(Items from a data source)
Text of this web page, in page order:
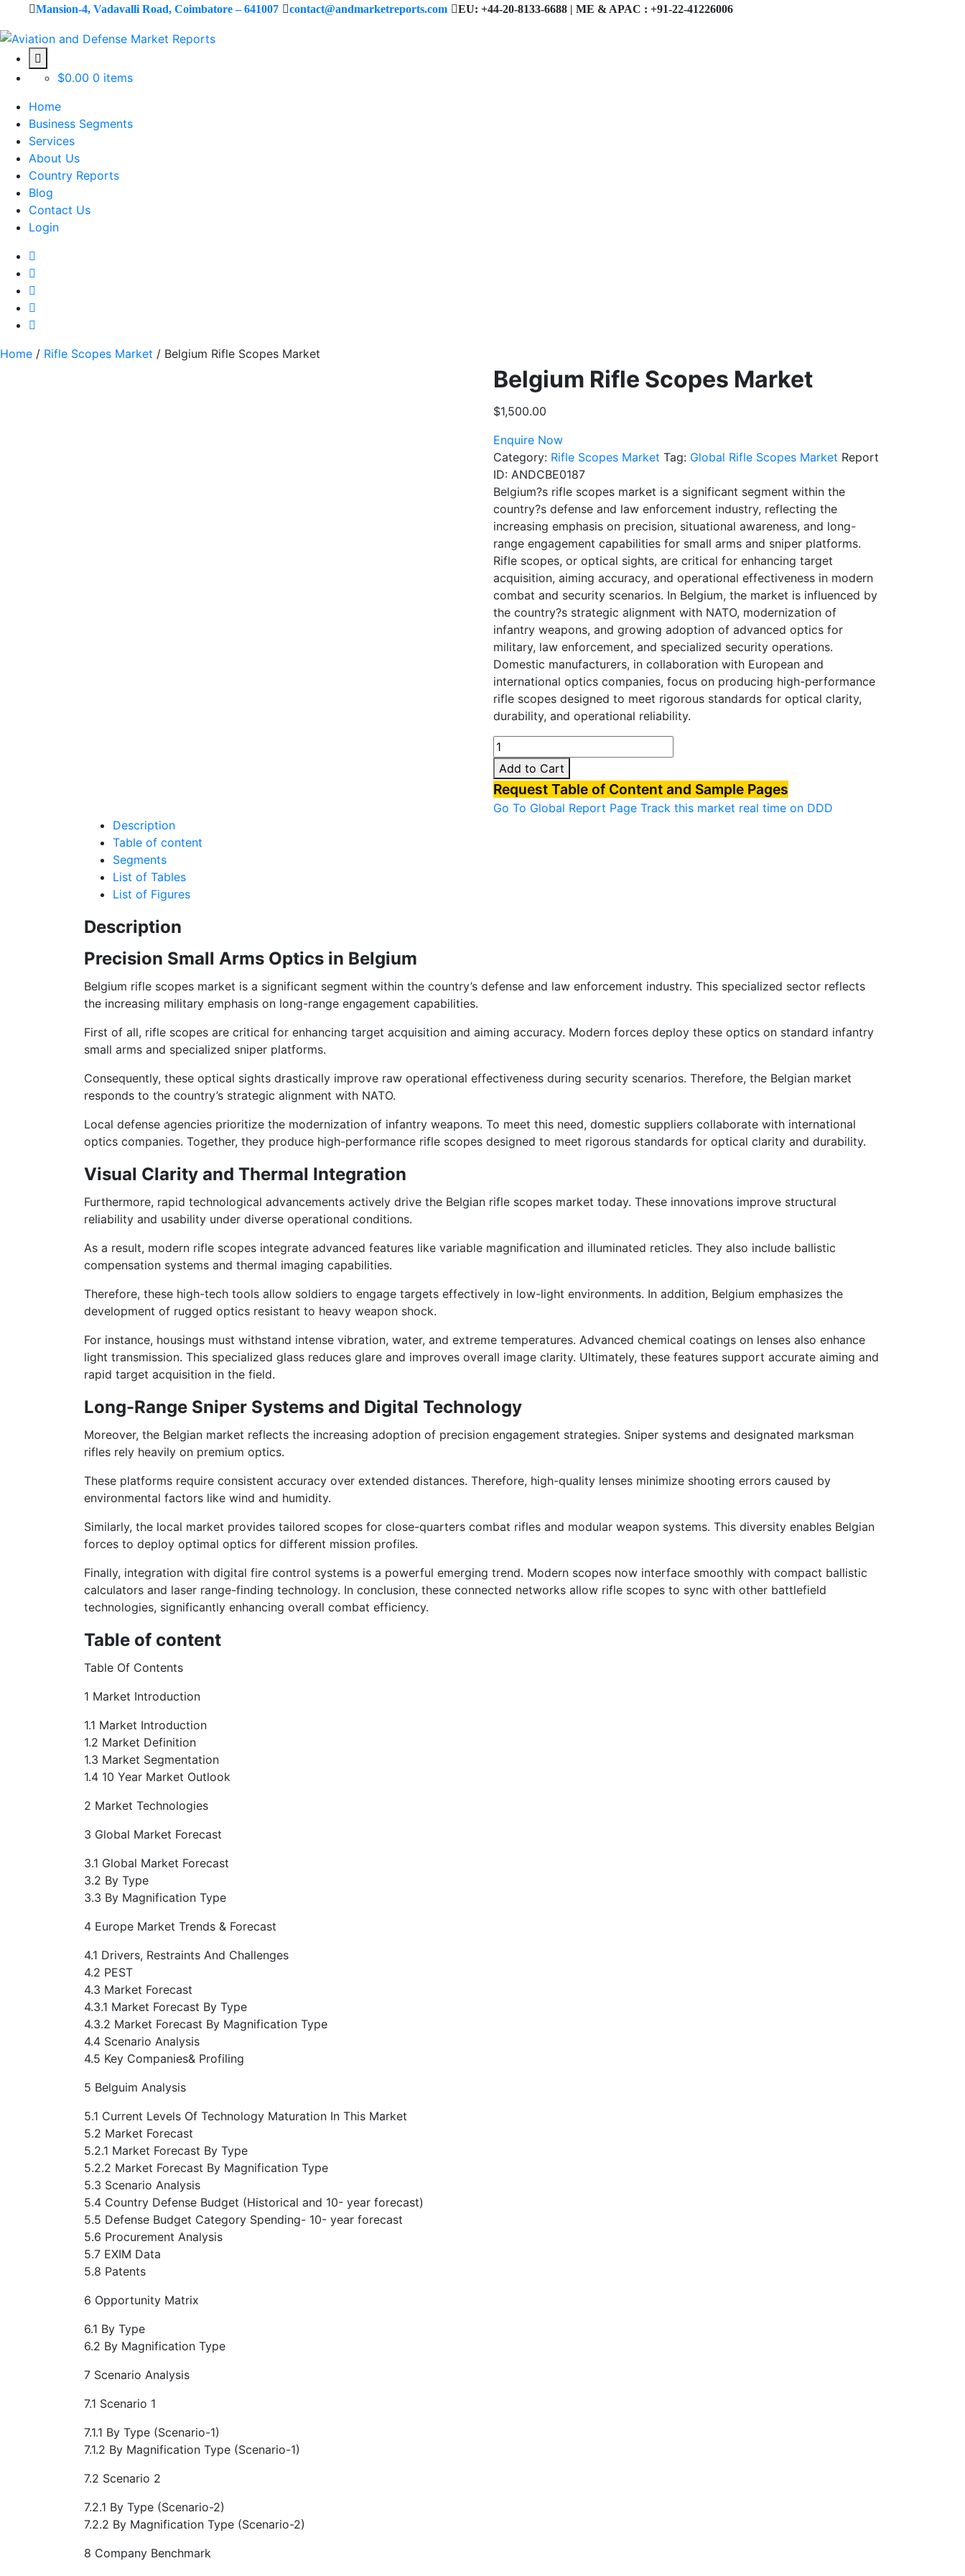
Mansion-4, Vadavalli Road, Coimbatore – 641007 contact@andmarketreports.com EU: +44-20-8133-6688 | ME & APAC : +91-22-41226006
$0.00 0 items
Home
Business Segments
Services
About Us
Country Reports
Blog
Contact Us
Login
Home / Rifle Scopes Market / Belgium Rifle Scopes Market
Belgium Rifle Scopes Market
$1,500.00
Enquire Now
Category: Rifle Scopes Market Tag: Global Rifle Scopes Market Report
ID: ANDCBE0187
Belgium?s rifle scopes market is a significant segment within the
country?s defense and law enforcement industry, reflecting the
increasing emphasis on precision, situational awareness, and long-
range engagement capabilities for small arms and sniper platforms.
Rifle scopes, or optical sights, are critical for enhancing target
acquisition, aiming accuracy, and operational effectiveness in modern
combat and security scenarios. In Belgium, the market is influenced by
the country?s strategic alignment with NATO, modernization of
infantry weapons, and growing adoption of advanced optics for
military, law enforcement, and specialized security operations.
Domestic manufacturers, in collaboration with European and
international optics companies, focus on producing high-performance
rifle scopes designed to meet rigorous standards for optical clarity,
durability, and operational reliability.
Belgium
Rifle
Scopes
Market
quantity
Add to Cart
Request Table of Content and Sample Pages
Go To Global Report Page Track this market real time on DDD
Description
Table of content
Segments
List of Tables
List of Figures
Description
Precision Small Arms Optics in Belgium
Belgium rifle scopes market is a significant segment within the country’s defense and law enforcement industry. This specialized sector reflects
the increasing military emphasis on long-range engagement capabilities.
First of all, rifle scopes are critical for enhancing target acquisition and aiming accuracy. Modern forces deploy these optics on standard infantry
small arms and specialized sniper platforms.
Consequently, these optical sights drastically improve raw operational effectiveness during security scenarios. Therefore, the Belgian market
responds to the country’s strategic alignment with NATO.
Local defense agencies prioritize the modernization of infantry weapons. To meet this need, domestic suppliers collaborate with international
optics companies. Together, they produce high-performance rifle scopes designed to meet rigorous standards for optical clarity and durability.
Visual Clarity and Thermal Integration
Furthermore, rapid technological advancements actively drive the Belgian rifle scopes market today. These innovations improve structural
reliability and usability under diverse operational conditions.
As a result, modern rifle scopes integrate advanced features like variable magnification and illuminated reticles. They also include ballistic
compensation systems and thermal imaging capabilities.
Therefore, these high-tech tools allow soldiers to engage targets effectively in low-light environments. In addition, Belgium emphasizes the
development of rugged optics resistant to heavy weapon shock.
For instance, housings must withstand intense vibration, water, and extreme temperatures. Advanced chemical coatings on lenses also enhance
light transmission. This specialized glass reduces glare and improves overall image clarity. Ultimately, these features support accurate aiming and
rapid target acquisition in the field.
Long-Range Sniper Systems and Digital Technology
Moreover, the Belgian market reflects the increasing adoption of precision engagement strategies. Sniper systems and designated marksman
rifles rely heavily on premium optics.
These platforms require consistent accuracy over extended distances. Therefore, high-quality lenses minimize shooting errors caused by
environmental factors like wind and humidity.
Similarly, the local market provides tailored scopes for close-quarters combat rifles and modular weapon systems. This diversity enables Belgian
forces to deploy optimal optics for different mission profiles.
Finally, integration with digital fire control systems is a powerful emerging trend. Modern scopes now interface smoothly with compact ballistic
calculators and laser range-finding technology. In conclusion, these connected networks allow rifle scopes to sync with other battlefield
technologies, significantly enhancing overall combat efficiency.
Table of content
Table Of Contents
1 Market Introduction
1.1 Market Introduction
1.2 Market Definition
1.3 Market Segmentation
1.4 10 Year Market Outlook
2 Market Technologies
3 Global Market Forecast
3.1 Global Market Forecast
3.2 By Type
3.3 By Magnification Type
4 Europe Market Trends & Forecast
4.1 Drivers, Restraints And Challenges
4.2 PEST
4.3 Market Forecast
4.3.1 Market Forecast By Type
4.3.2 Market Forecast By Magnification Type
4.4 Scenario Analysis
4.5 Key Companies& Profiling
5 Belguim Analysis
5.1 Current Levels Of Technology Maturation In This Market
5.2 Market Forecast
5.2.1 Market Forecast By Type
5.2.2 Market Forecast By Magnification Type
5.3 Scenario Analysis
5.4 Country Defense Budget (Historical and 10- year forecast)
5.5 Defense Budget Category Spending- 10- year forecast
5.6 Procurement Analysis
5.7 EXIM Data
5.8 Patents
6 Opportunity Matrix
6.1 By Type
6.2 By Magnification Type
7 Scenario Analysis
7.1 Scenario 1
7.1.1 By Type (Scenario-1)
7.1.2 By Magnification Type (Scenario-1)
7.2 Scenario 2
7.2.1 By Type (Scenario-2)
7.2.2 By Magnification Type (Scenario-2)
8 Company Benchmark
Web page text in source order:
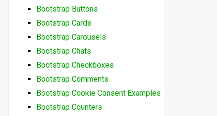
Bootstrap Buttons
Bootstrap Cards
Bootstrap Carousels
Bootstrap Chats
Bootstrap Checkboxes
Bootstrap Comments
Bootstrap Cookie Consent Examples
Bootstrap Counters
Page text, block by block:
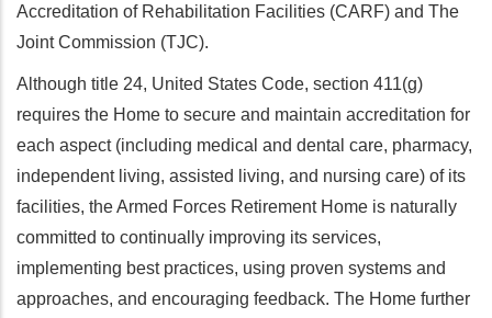
Accreditation of Rehabilitation Facilities (CARF) and The
Joint Commission (TJC).
Although title 24, United States Code, section 411(g)
requires the Home to secure and maintain accreditation for
each aspect (including medical and dental care, pharmacy,
independent living, assisted living, and nursing care) of its
facilities, the Armed Forces Retirement Home is naturally
committed to continually improving its services,
implementing best practices, using proven systems and
approaches, and encouraging feedback. The Home further
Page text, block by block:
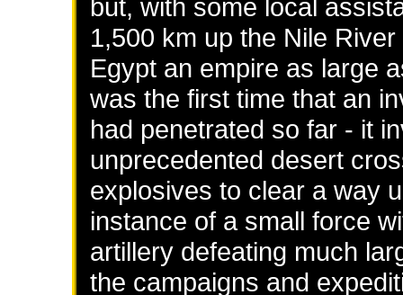
but, with some local
1,500 km up the Nile
Egypt an empire as large
was the first time that an
had penetrated so far - it
unprecedented desert
explosives to clear a way
instance of a small force
artillery defeating much
the campaigns and
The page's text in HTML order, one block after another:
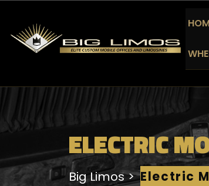
ELECTRIC
Big Limos Electric
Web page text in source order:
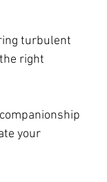
turbulent
right
your
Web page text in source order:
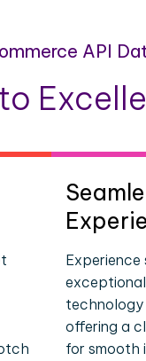
API
technology
offering a
for smooth
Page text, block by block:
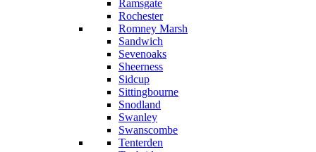
Ramsgate
Rochester
Romney Marsh
Sandwich
Sevenoaks
Sheerness
Sidcup
Sittingbourne
Snodland
Swanley
Swanscombe
Tenterden
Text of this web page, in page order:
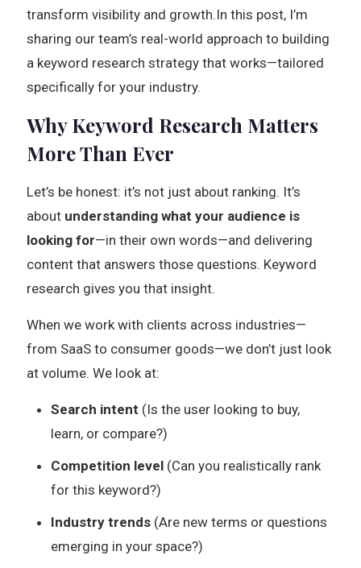
transform visibility and growth.In this post, I’m
sharing our team’s real-world approach to building
a keyword research strategy that works—tailored
specifically for your industry.
Why Keyword Research Matters
More Than Ever
Let’s be honest: it’s not just about ranking. It’s
about understanding what your audience is
looking for—in their own words—and delivering
content that answers those questions. Keyword
research gives you that insight.
When we work with clients across industries—
from SaaS to consumer goods—we don’t just look
at volume. We look at:
Search intent (Is the user looking to buy,
learn, or compare?)
Competition level (Can you realistically rank
for this keyword?)
Industry trends (Are new terms or questions
emerging in your space?)
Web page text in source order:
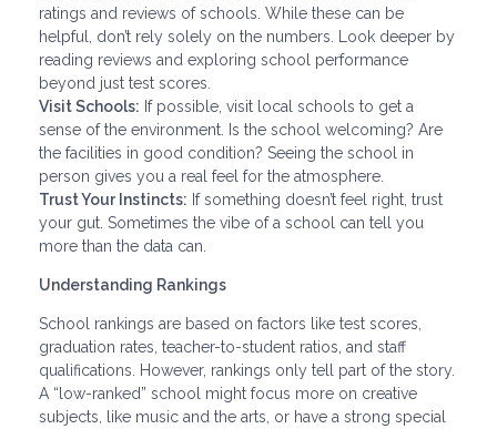
ratings and reviews of schools. While these can be
helpful, don’t rely solely on the numbers. Look deeper by
reading reviews and exploring school performance
beyond just test scores.
Visit Schools: If possible, visit local schools to get a
sense of the environment. Is the school welcoming? Are
the facilities in good condition? Seeing the school in
person gives you a real feel for the atmosphere.
Trust Your Instincts: If something doesn’t feel right, trust
your gut. Sometimes the vibe of a school can tell you
more than the data can.
Understanding Rankings
School rankings are based on factors like test scores,
graduation rates, teacher-to-student ratios, and staff
qualifications. However, rankings only tell part of the story.
A “low-ranked” school might focus more on creative
subjects, like music and the arts, or have a strong special
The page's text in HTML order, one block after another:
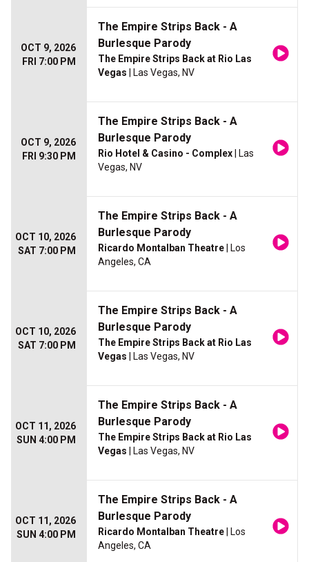
OCT 9, 2026
FRI 7:00 PM
The Empire Strips Back - A
Burlesque Parody
The Empire Strips Back at Rio Las
Vegas | Las Vegas, NV
OCT 9, 2026
FRI 9:30 PM
The Empire Strips Back - A
Burlesque Parody
Rio Hotel & Casino - Complex | Las
Vegas, NV
OCT 10, 2026
SAT 7:00 PM
The Empire Strips Back - A
Burlesque Parody
Ricardo Montalban Theatre | Los
Angeles, CA
OCT 10, 2026
SAT 7:00 PM
The Empire Strips Back - A
Burlesque Parody
The Empire Strips Back at Rio Las
Vegas | Las Vegas, NV
OCT 11, 2026
SUN 4:00 PM
The Empire Strips Back - A
Burlesque Parody
The Empire Strips Back at Rio Las
Vegas | Las Vegas, NV
OCT 11, 2026
SUN 4:00 PM
The Empire Strips Back - A
Burlesque Parody
Ricardo Montalban Theatre | Los
Angeles, CA
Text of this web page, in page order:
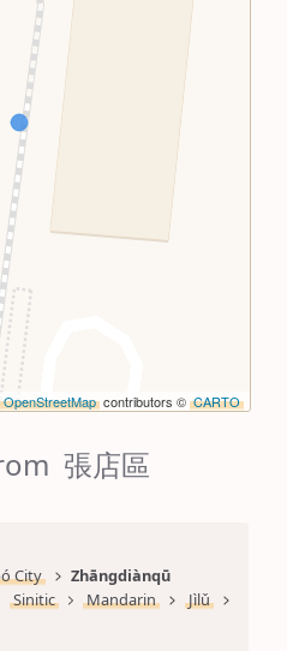
OpenStreetMap contributors © CARTO
張店區
City
Zhāngdiànqū
Sinitic Mandarin
Jìlǔ
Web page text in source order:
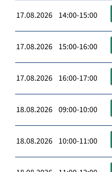
17.08.2026 14:00-15:00
17.08.2026 15:00-16:00
17.08.2026 16:00-17:00
18.08.2026 09:00-10:00
18.08.2026 10:00-11:00
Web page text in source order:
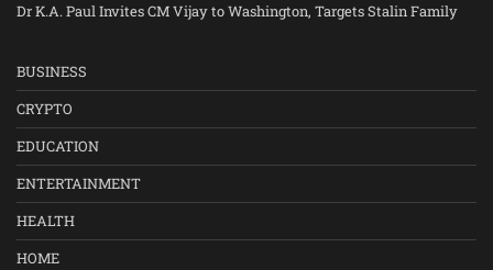
Dr K.A. Paul Invites CM Vijay to Washington, Targets Stalin Family
BUSINESS
CRYPTO
EDUCATION
ENTERTAINMENT
HEALTH
HOME
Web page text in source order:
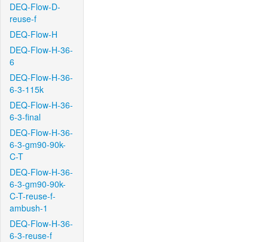
DEQ-Flow-D-
reuse-f
DEQ-Flow-H
DEQ-Flow-H-36-
6
DEQ-Flow-H-36-
6-3-115k
DEQ-Flow-H-36-
6-3-final
DEQ-Flow-H-36-
6-3-gm90-90k-
C-T
DEQ-Flow-H-36-
6-3-gm90-90k-
C-T-reuse-f-
ambush-1
DEQ-Flow-H-36-
6-3-reuse-f
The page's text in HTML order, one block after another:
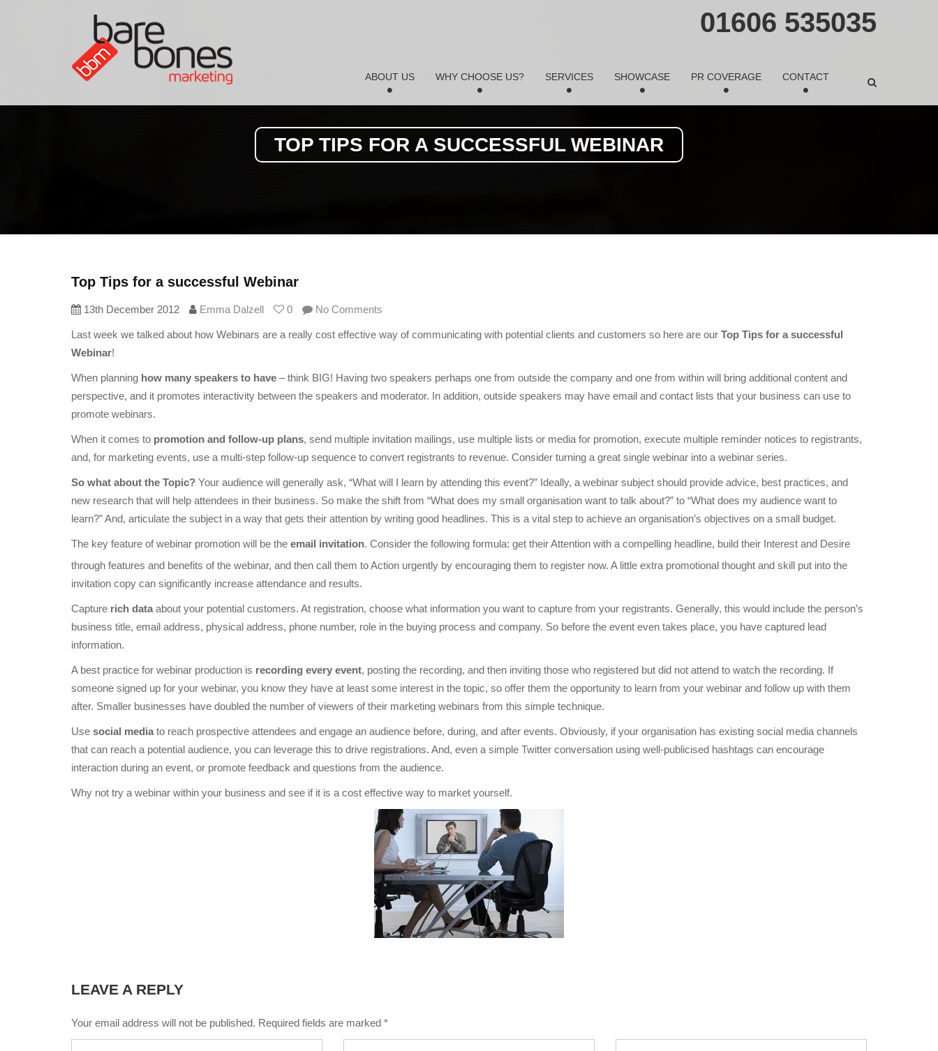
01606 535035
ABOUT US WHY CHOOSE US? SERVICES SHOWCASE PR COVERAGE CONTACT
TOP TIPS FOR A SUCCESSFUL WEBINAR
Top Tips for a successful Webinar
13th December 2012 Emma Dalzell 0 No Comments
Last week we talked about how Webinars are a really cost effective way of communicating with potential clients and customers so here are our Top Tips for a successful
Webinar!
When planning how many speakers to have – think BIG! Having two speakers perhaps one from outside the company and one from within will bring additional content and
perspective, and it promotes interactivity between the speakers and moderator. In addition, outside speakers may have email and contact lists that your business can use to
promote webinars.
When it comes to promotion and follow-up plans, send multiple invitation mailings, use multiple lists or media for promotion, execute multiple reminder notices to registrants,
and, for marketing events, use a multi-step follow-up sequence to convert registrants to revenue. Consider turning a great single webinar into a webinar series.
So what about the Topic? Your audience will generally ask, “What will I learn by attending this event?” Ideally, a webinar subject should provide advice, best practices, and
new research that will help attendees in their business. So make the shift from “What does my small organisation want to talk about?” to “What does my audience want to
learn?” And, articulate the subject in a way that gets their attention by writing good headlines. This is a vital step to achieve an organisation’s objectives on a small budget.
The key feature of webinar promotion will be the email invitation. Consider the following formula: get their Attention with a compelling headline, build their Interest and Desire
through features and benefits of the webinar, and then call them to Action urgently by encouraging them to register now. A little extra promotional thought and skill put into the
invitation copy can significantly increase attendance and results.
Capture rich data about your potential customers. At registration, choose what information you want to capture from your registrants. Generally, this would include the person’s
business title, email address, physical address, phone number, role in the buying process and company. So before the event even takes place, you have captured lead
information.
A best practice for webinar production is recording every event, posting the recording, and then inviting those who registered but did not attend to watch the recording. If
someone signed up for your webinar, you know they have at least some interest in the topic, so offer them the opportunity to learn from your webinar and follow up with them
after. Smaller businesses have doubled the number of viewers of their marketing webinars from this simple technique.
Use social media to reach prospective attendees and engage an audience before, during, and after events. Obviously, if your organisation has existing social media channels
that can reach a potential audience, you can leverage this to drive registrations. And, even a simple Twitter conversation using well-publicised hashtags can encourage
interaction during an event, or promote feedback and questions from the audience.
Why not try a webinar within your business and see if it is a cost effective way to market yourself.
LEAVE A REPLY
Your email address will not be published. Required fields are marked *

• **Task objective**:
Skip the pictures. Restate exactly the lines from the start of the entries through the line containing "acquisition, aiming accuracy, and", both ends included.

• **Response below**:
Text of this web page, in page order:
Mansion-4, Vadavalli Road, Coimbatore – 641007 contact@andmarketreports.com EU: +44-20-8133-6688 | ME & APAC : +91-22-41226006
$0.00 0 items
Home
Business Segments
Services
About Us
Country Reports
Blog
Contact Us
Login
Home / Rifle Scopes Market / Belgium Rifle Scopes Market
Belgium Rifle Scopes Market
$1,500.00
Enquire Now
Category: Rifle Scopes Market Tag: Global Rifle Scopes Market Report
ID: ANDCBE0187
Belgium?s rifle scopes market is a significant segment within the
country?s defense and law enforcement industry, reflecting the
increasing emphasis on precision, situational awareness, and long-
range engagement capabilities for small arms and sniper platforms.
Rifle scopes, or optical sights, are critical for enhancing target
acquisition, aiming accuracy, and operational effectiveness in modern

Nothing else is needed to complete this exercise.